We have been together since high school, the healthiest days of our lives.  THAT HEALTHY PERSON is the person he chose from the beginning (yes, that kind of crap goes through my head all the time – especially at my weakest and lowest self esteem moments)

So needless to say, I keep a lot of verbal complaints to myself.

I’m not sure if it’s the best thing because when I do get pain; my husband looks at me like it’s coming out of nowhere.  He then ‘empathizes’ with me and tells me that he feels the same sometimes. (The tone seems to have a sarcastic hidden meaning behind it, as if to say ‘everyone gets pain’)  That it’s probably better to push through it.  I think it’s the athletic mentality in him to give this advice but probably not the best advice in my case.  Regrettably, I do push through… then PAY for it later.

I wish I had the inner strength to sit him down and tell him what this is really doing to me physically and psychologically.  He has gone back and forth in his reactions, sometimes with sympathy, sometimes as if he thinks I’m just overreacting… I’m just not sure if its denial or just what it is.  I have put myself in his shoes and I honestly cannot say how I’d react without actually being there so it’s hard for me to judge. 

So I pretty much just keep my mouth quiet, it’s the non verbal words that are the hardest.

My Experience of My First Lupus Walk

My alarm went off on the Sunday morning and I felt an excitement that I was going to accomplishment something today, not just for myself but for something so much more.  Little did I know how much and what that impact would mean to me.

My husband and I got to the meet up place where all the walkers and runners were and I was amazed of all the people that were there.  The place was so well organized and was so well decorated and festive.  Lots of vendors and businesses that had donated their time and resources. 

As I looked around, I saw people wearing t-shirts custom made for their teams mostly in dedication to the individuals they were walking for.  I felt the devotion and the love to these people and my heart was so touched.  The people were happy to be there to sacrifice this day for their loved ones who were sick.  I saw stickers on backs of the walkers that said "I'm walking for..." with names and named relatives and friends and as simple things as 'me', 'my beautiful mom', 'my best friend', 'my aunt', even 'my neighbor'.  I quickly stood in line and grabbed a couple of stickers and wrote one for myself and one for my husband ('for my wife').  We put on our stickers and started our walk.

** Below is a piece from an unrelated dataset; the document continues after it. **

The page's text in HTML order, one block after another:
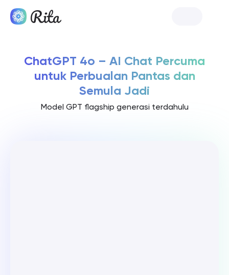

As we started on our 5K journey (a tad over 3 miles), I looked to the left of me and noticed a woman with a cane.  I looked a little further down and noticed another with a cane and also had a scarf around her hair as it was apparant that she was probably going through chemo with hair loss.  I was instantly motivated in that these women were pushing to walk and fight for this cause no matter the pain.  I was so touched in a way that I cannot describe and I was determined that this was a fight that we have to keeping fighting.  As we kept walking, we saw a few walkers together with stickers on their backs with "In Memory Of".  I immediately stole a glimsp of my husband because I just knew.  I knew that reality just hit him of what this disease can really do to a person.  I didn't say a word.  I did see a tear.  He did tell me of the impact of that much later.

Our walk was nice, sometimes it was fun watching the others laugh and play and watch the kids run around.  Other times, it felt like it was just my husband and I as we strolled together and enjoyed the scenery.  This walk has done so much for us. 

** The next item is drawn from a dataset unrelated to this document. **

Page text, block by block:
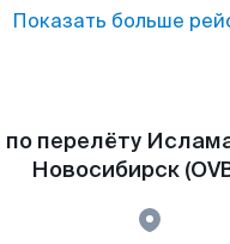
Показать больше
перелёту
Новосибирск

I didn't actually feel the impact of 3 miles until after the 2ish mile mark and I could feel my ankles start to burn and sting.  It wasn't too bad though and I knew that I could push through it, I told myself  "Today I will push through it!" And I did and I didn't end up too bad. 

After the walk, everyone was all smiles... you could see the accomplishment on their faces, not for the 3 miles that they just did but for the cause that they just made an impact on!  This was my first walk, it will not be my last.